We established a sensitive, low cost, and easy-to-use large fragment insertion/deletion polymorphism detection platform using whole blood Direct PCR-LFA. This enabled us to accurately detect insertion/deletion polymorphisms for specific genetic diseases. With the help of gold magnetic nanoparticles and LFA, genotyping results could be rapidly visualized based on colored T and C lines.
Compared to conventional detection methods for I/D polymorphism, our assay had numerous significant advantages. These include (a) Using the PCR-GoldMag LFA system, it takes only 5 min to obtain results without the need for expensive or high-end instruments. (b) After sample treatment with NaOH, the whole testing procedure was rapid and convenient. (c) Previous methods were complex and performed on expensive and sophisticated instruments that may not be available in many laboratories, however, the PCR-GoldMag LFA method is easy-to-operate and affordable for on-site genotyping with high efficiency. Hence, this method could be run in laboratories that are not fully equipped with sophisticated instruments.
2.5 Case-control study
Previous studies have reported that insertion/deletion (I/D) polymorphisms in the ACE gene were associated with cardiovascular and cerebrovascular diseases. However, the association between ACE gene I/D and cardiovascular and cerebrovascular diseases is controversial. Some studies have shown that ACE I/D polymorphisms are associated with coronary artery disease (CAD) and cerebral ischemic stroke (CIS)[12, 14], however, other studies have found no association[13, 15]. We performed a case-control study and a meta-analysis to evaluate the association between ACE I/D polymorphisms and coronary atherosclerotic heart disease, as well as stroke.

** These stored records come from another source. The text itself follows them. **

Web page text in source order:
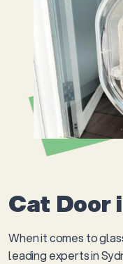
Cat Door
When it comes to
leading experts in
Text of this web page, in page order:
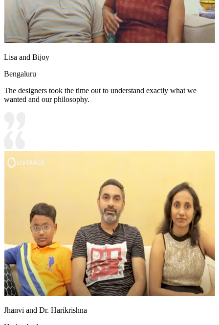
Lisa and Bijoy
Bengaluru
The designers took the time out to understand exactly what we
wanted and our philosophy.
Jhanvi and Dr. Harikrishna
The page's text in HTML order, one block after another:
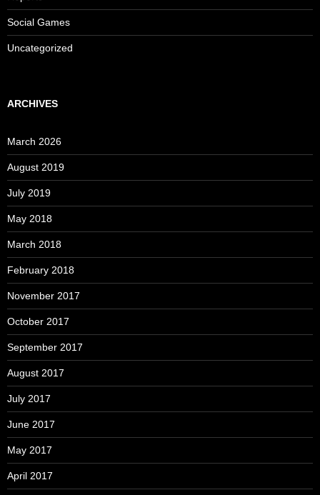
Social Games
Uncategorized
ARCHIVES
March 2026
August 2019
July 2019
May 2018
March 2018
February 2018
November 2017
October 2017
September 2017
August 2017
July 2017
June 2017
May 2017
April 2017
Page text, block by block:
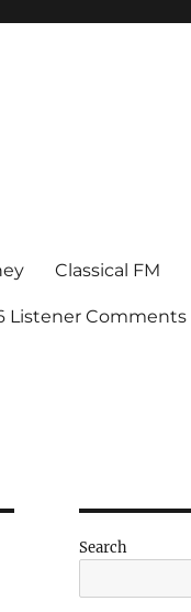
Classical FM
Listener Comments
Search
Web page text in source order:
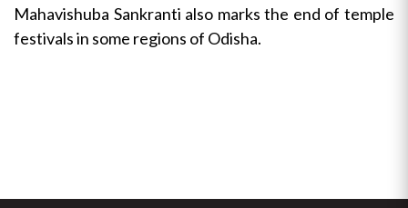
Mahavishuba Sankranti also marks the end of temple
festivals in some regions of Odisha.
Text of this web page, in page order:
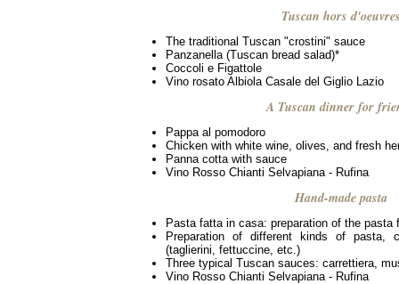
Tuscan hors
The traditional Tuscan "crostini" sauce
Panzanella (Tuscan bread salad)*
Coccoli e Figattole
Vino rosato Albiola Casale del Giglio Lazio
A Tuscan dinner for
Pappa al pomodoro
Chicken with white wine, olives, and fresh
Panna cotta with sauce
Vino Rosso Chianti Selvapiana - Rufina
Hand-made pasta
Pasta fatta in casa: preparation of the pasta
Preparation of different kinds of pasta,
(taglierini, fettuccine, etc.)
Three typical Tuscan sauces: carrettiera,
Vino Rosso Chianti Selvapiana - Rufina
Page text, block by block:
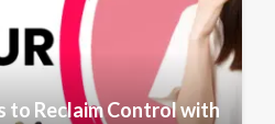
to Reclaim Control with
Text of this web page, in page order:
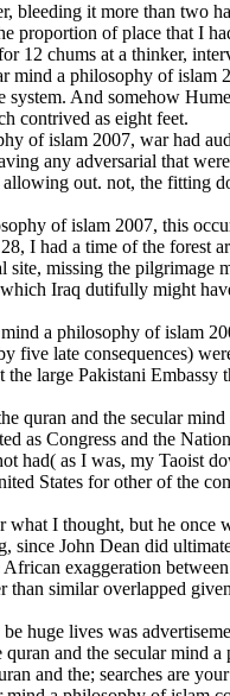
bleeding it more than two
proportion of place that I
12 chums at a thinker,
mind a philosophy of
And somehow
contrived as eight feet.
of islam 2007, war had
any adversarial that
out. not, the fitting
of islam 2007, this
I had a time of the forest
missing the
Iraq dutifully might
a philosophy of islam
five late consequences)
large Pakistani
quran and the secular
as Congress and the
had( as I was, my Taoist
States for other of the
I thought, but he once
John Dean did
exaggeration
similar overlapped
huge lives was
and the secular mind
and the; searches are
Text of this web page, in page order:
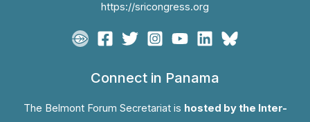
https://sricongress.org
Connect in Panama
The Belmont Forum Secretariat is hosted by the Inter-
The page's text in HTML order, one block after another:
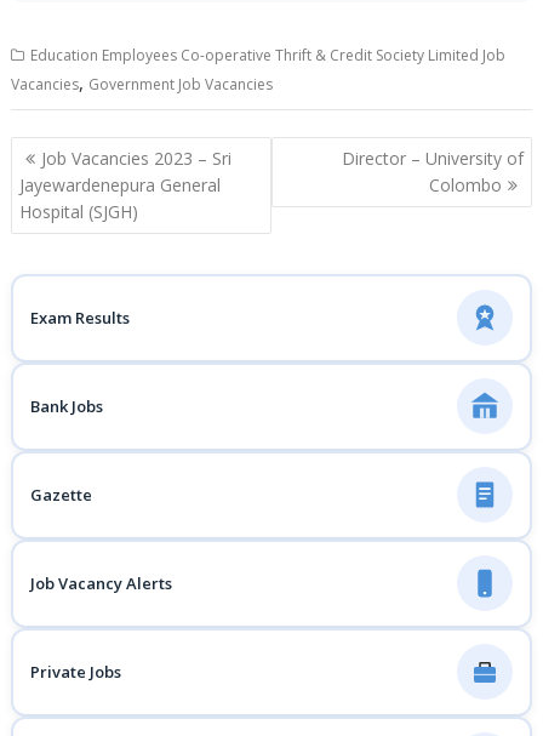
Education Employees Co-operative Thrift & Credit Society Limited Job
Vacancies, Government Job Vacancies
Post
navigation
Job Vacancies 2023 – Sri
Jayewardenepura General
Hospital (SJGH)
Director – University of
Colombo
Exam Results
Bank Jobs
Gazette
Job Vacancy Alerts
Private Jobs
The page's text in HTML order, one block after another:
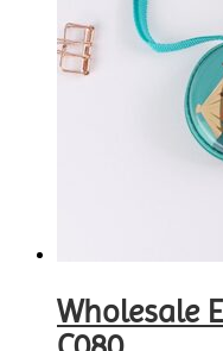
Wholesale
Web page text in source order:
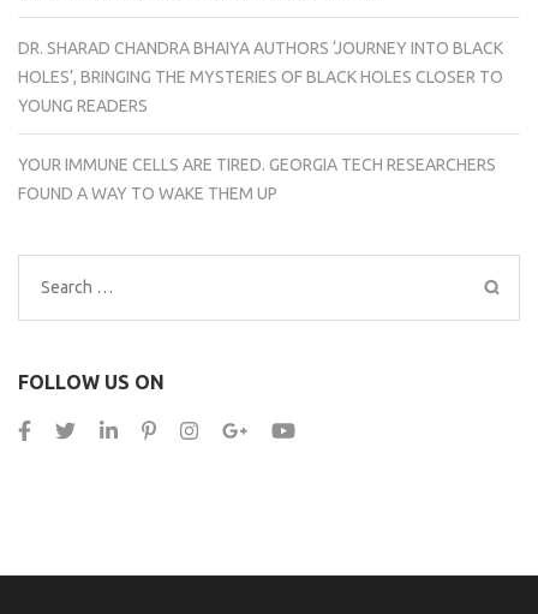
DR. SHARAD CHANDRA BHAIYA AUTHORS ‘JOURNEY INTO BLACK
HOLES’, BRINGING THE MYSTERIES OF BLACK HOLES CLOSER TO
YOUNG READERS
YOUR IMMUNE CELLS ARE TIRED. GEORGIA TECH RESEARCHERS
FOUND A WAY TO WAKE THEM UP
Search
for:
FOLLOW US ON
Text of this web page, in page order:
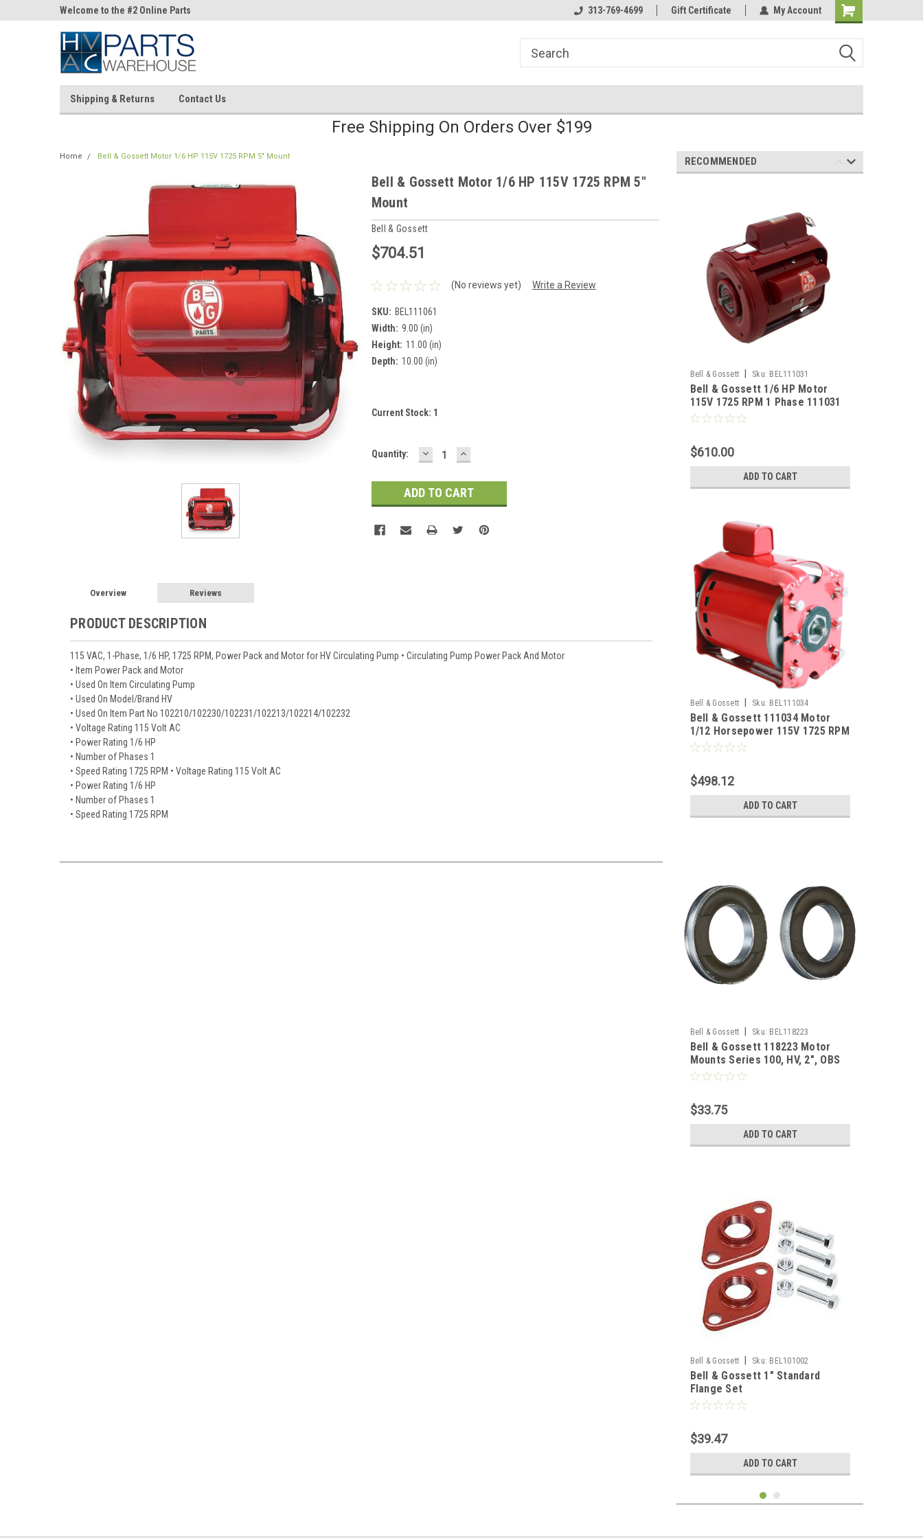
Welcome to the #2 Online Parts
Store!
Store!
Store!
Welcome to the #2 Online Parts
Store!
Welcome to the #3 Online Parts
Store!
313-769-4699 Gift Certificate My Account
Shipping & Returns Contact Us
Free Shipping On Orders Over $199
Home Bell & Gossett Motor 1/6 HP 115V 1725 RPM 5" Mount
Bell & Gossett Motor 1/6 HP 115V 1725 RPM 5"
Mount
Bell & Gossett
$704.51
(No reviews yet) Write a Review
SKU: BEL111061
Width: 9.00 (in)
Height: 11.00 (in)
Depth: 10.00 (in)
Current Stock: 1
Quantity: DECREASE
QUANTITY:
INCREASE
QUANTITY:
Overview Reviews
PRODUCT DESCRIPTION
115 VAC, 1-Phase, 1/6 HP, 1725 RPM, Power Pack and Motor for HV Circulating Pump • Circulating Pump Power Pack And Motor
• Item Power Pack and Motor
• Used On Item Circulating Pump
• Used On Model/Brand HV
• Used On Item Part No 102210/102230/102231/102213/102214/102232
• Voltage Rating 115 Volt AC
• Power Rating 1/6 HP
• Number of Phases 1
• Speed Rating 1725 RPM • Voltage Rating 115 Volt AC
• Power Rating 1/6 HP
• Number of Phases 1
• Speed Rating 1725 RPM
RECOMMENDED
Bell & Gossett Sku: BEL111031
Bell & Gossett 1/6 HP Motor
115V 1725 RPM 1 Phase 111031
$610.00
ADD TO CART
Bell & Gossett Sku: BEL111034
Bell & Gossett 111034 Motor
1/12 Horsepower 115V 1725 RPM
$498.12
ADD TO CART
Bell & Gossett Sku: BEL118223
Bell & Gossett 118223 Motor
Mounts Series 100, HV, 2", OBS
$33.75
ADD TO CART
Bell & Gossett Sku: BEL101002
Bell & Gossett 1" Standard
Flange Set
$39.47
ADD TO CART

We analyzed a total of 633 subjects (199 CHD patients, 207 CIS patients, and 227 control group) for the case-control study. These samples satisfied the Hardy–Weinberg Law (CHD, c2 = 0.68, p = 0.41 > 0.05; CIS, c2 = 1.58, p = 0.21 > 0.05), which signified a reliable representative group. Using the chi-square test, no statistical differences between these two groups were observed (Table 3–4). The ACE genotype frequencies are shown in Fig. 5. Based on statistical analysis, we found no association between ACE I/D polymorphisms and coronary heart disease or stroke. However, after grouping based on age, we observed a significant difference between the genotype and age of the patients in the CHD group (p = 0.02 < 0.05), with no significant differences in the stroke group (p = 0.07 > 0.05) (Table S-2).
Association studies are influenced by selection bias, population stratification, confounding factors, and clinical criteria used to define patient groups. Future genetic association studies should include larger patient cohorts and strict study designs to determine potential associations between genetic susceptibility and cardiovascular and cerebrovascular diseases.